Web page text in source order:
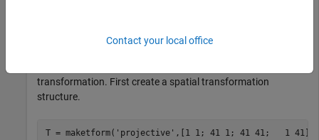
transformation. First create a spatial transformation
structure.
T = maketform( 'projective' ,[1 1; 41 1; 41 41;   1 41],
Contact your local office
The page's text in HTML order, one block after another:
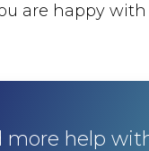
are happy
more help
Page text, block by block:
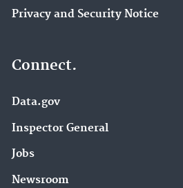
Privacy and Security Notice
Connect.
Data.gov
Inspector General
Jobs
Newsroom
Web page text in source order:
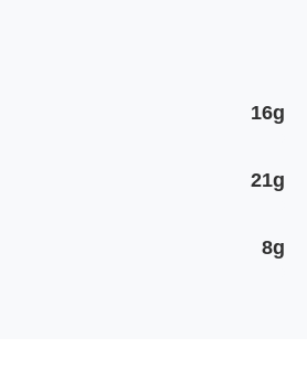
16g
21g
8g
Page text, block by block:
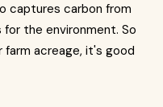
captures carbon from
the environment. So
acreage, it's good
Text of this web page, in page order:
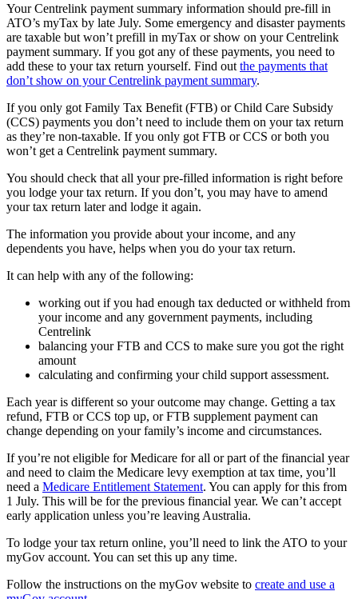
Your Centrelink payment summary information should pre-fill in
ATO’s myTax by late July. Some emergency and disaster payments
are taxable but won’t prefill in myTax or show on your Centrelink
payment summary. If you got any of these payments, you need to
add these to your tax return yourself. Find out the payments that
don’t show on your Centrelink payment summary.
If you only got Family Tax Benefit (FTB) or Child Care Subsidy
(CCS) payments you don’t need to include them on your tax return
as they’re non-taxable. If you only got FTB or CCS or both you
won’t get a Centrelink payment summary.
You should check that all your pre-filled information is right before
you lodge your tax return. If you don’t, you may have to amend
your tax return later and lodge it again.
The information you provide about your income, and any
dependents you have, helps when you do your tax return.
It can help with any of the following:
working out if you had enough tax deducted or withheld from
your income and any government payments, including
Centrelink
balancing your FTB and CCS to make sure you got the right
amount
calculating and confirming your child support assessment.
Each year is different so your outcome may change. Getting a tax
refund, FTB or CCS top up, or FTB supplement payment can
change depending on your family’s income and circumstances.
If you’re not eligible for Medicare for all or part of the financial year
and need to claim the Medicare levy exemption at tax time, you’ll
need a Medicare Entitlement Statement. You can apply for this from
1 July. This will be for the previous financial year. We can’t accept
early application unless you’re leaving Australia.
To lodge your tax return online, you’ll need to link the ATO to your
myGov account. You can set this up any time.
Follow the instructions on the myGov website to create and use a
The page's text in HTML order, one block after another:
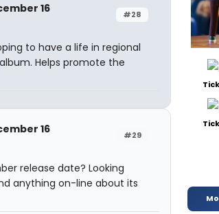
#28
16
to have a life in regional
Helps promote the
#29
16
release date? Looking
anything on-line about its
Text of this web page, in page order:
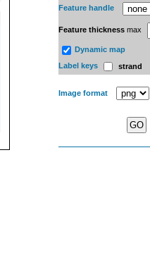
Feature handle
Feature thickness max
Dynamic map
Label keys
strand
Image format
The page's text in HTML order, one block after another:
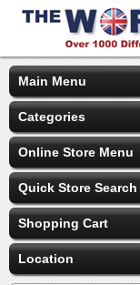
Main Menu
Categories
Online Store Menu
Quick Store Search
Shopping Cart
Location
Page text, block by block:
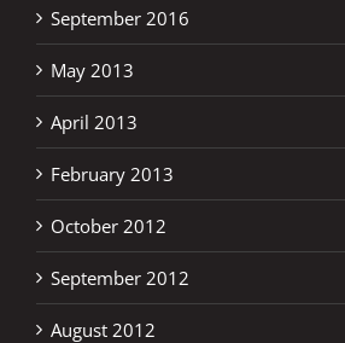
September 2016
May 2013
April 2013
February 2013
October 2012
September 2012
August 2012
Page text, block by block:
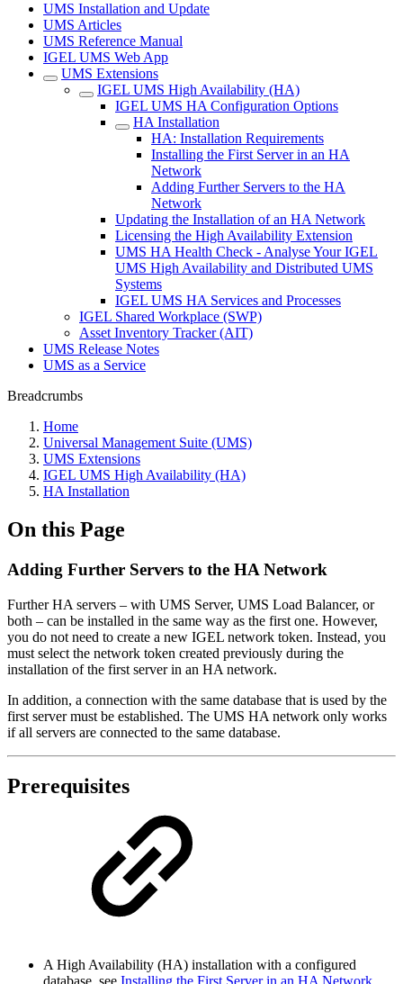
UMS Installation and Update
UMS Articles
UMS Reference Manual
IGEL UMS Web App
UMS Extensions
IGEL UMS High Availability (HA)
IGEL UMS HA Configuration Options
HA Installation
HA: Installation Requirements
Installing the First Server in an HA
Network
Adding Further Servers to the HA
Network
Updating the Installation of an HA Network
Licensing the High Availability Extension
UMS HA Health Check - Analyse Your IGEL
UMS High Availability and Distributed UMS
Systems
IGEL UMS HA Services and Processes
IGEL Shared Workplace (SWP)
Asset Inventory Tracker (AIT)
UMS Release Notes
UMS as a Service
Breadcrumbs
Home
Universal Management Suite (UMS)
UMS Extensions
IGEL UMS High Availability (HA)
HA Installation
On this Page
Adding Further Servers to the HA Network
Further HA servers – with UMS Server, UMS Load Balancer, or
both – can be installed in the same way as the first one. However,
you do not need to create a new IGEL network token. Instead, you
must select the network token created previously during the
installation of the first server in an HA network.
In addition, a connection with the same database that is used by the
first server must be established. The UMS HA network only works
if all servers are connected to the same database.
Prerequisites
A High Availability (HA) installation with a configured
◇ ◇ ◇
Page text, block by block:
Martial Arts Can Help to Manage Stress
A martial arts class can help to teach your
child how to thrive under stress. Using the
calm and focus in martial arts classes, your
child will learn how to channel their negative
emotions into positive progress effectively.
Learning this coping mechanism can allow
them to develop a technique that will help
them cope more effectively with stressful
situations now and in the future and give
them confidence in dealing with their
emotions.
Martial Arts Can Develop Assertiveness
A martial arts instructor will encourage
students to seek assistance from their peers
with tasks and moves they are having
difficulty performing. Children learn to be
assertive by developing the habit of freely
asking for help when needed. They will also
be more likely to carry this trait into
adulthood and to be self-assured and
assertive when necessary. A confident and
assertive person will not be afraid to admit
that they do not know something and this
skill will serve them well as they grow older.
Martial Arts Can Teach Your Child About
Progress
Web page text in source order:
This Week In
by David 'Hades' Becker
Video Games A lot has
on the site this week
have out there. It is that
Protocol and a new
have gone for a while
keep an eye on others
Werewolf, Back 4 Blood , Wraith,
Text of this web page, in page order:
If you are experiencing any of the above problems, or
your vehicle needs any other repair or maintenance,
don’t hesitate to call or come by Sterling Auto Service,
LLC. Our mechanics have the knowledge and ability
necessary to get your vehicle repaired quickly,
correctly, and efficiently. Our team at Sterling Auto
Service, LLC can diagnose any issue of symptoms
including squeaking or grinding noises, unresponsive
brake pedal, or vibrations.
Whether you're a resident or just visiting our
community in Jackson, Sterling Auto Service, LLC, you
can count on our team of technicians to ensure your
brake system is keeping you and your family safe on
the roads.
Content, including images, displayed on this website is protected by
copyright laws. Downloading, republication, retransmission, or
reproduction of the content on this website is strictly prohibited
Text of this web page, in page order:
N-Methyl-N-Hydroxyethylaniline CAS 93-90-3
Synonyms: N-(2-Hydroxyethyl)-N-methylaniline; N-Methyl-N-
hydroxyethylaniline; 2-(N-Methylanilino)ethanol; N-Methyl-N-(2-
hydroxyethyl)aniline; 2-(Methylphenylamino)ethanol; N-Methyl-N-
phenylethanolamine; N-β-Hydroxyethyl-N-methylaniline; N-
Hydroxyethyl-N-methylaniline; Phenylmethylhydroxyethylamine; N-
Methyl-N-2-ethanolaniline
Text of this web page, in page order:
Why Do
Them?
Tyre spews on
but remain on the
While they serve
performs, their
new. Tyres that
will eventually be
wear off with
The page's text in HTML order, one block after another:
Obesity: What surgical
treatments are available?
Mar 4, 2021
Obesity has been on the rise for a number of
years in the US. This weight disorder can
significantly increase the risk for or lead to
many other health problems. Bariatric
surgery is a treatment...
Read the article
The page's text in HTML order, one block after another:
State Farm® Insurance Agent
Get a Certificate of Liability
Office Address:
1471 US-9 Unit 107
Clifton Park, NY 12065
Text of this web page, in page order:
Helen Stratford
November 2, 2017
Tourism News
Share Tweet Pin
◇ ◇ ◇
_WHAT IS REQUIRED_
What lines in the listing include the string "Centrelink"? Copy them out.

_RESPONSE TO THIS TASK_
Your Centrelink payment summary information should pre-fill in
are taxable but won’t prefill in myTax or show on your Centrelink
don’t show on your Centrelink payment summary.
won’t get a Centrelink payment summary.
Centrelink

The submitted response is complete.